■ Aim of the exercise: Scan the entries below for the word "exists", then copy each line that holds it.

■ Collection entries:
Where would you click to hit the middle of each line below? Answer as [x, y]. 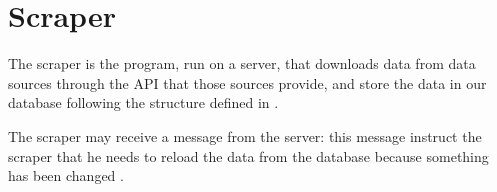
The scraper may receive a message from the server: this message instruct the [245, 135]
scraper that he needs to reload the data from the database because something [248, 155]
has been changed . [66, 175]
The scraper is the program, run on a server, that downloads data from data [242, 63]
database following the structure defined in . [143, 102]
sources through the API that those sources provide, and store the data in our [247, 82]
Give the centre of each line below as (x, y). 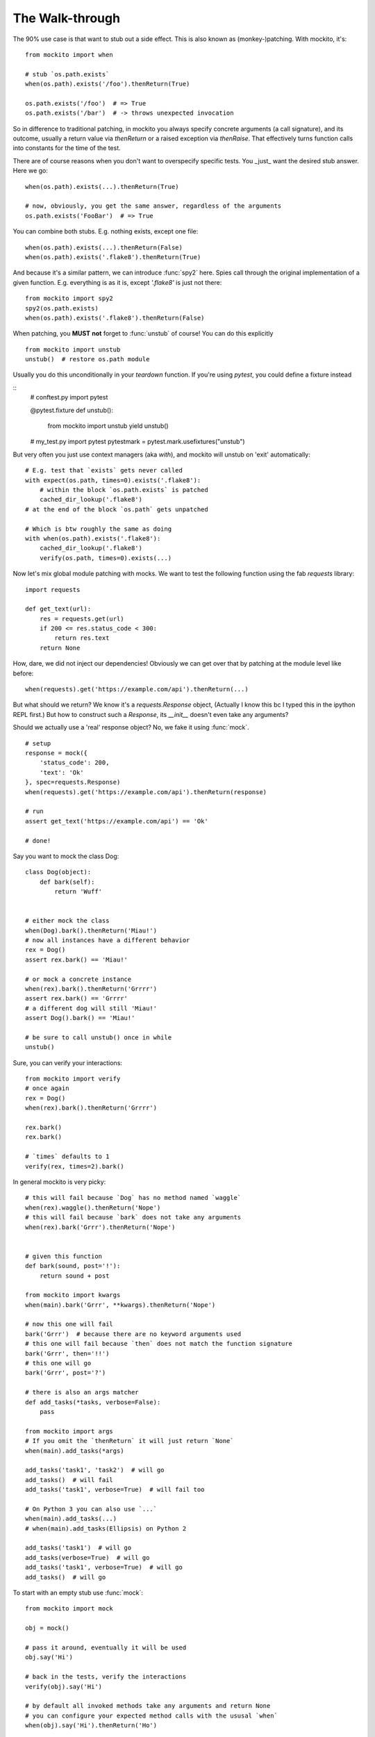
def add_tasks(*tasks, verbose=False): (93, 1402)
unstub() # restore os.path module (87, 359)
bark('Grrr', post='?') (66, 1373)
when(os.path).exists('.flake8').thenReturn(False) (115, 318)
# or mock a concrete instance (78, 979)
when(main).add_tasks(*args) (75, 1451)
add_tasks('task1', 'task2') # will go (95, 1470)
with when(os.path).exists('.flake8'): (93, 538)

■ Output for this task:
when(os.path).exists('.flake8').thenReturn(False) (115, 318)
with when(os.path).exists('.flake8'): (93, 538)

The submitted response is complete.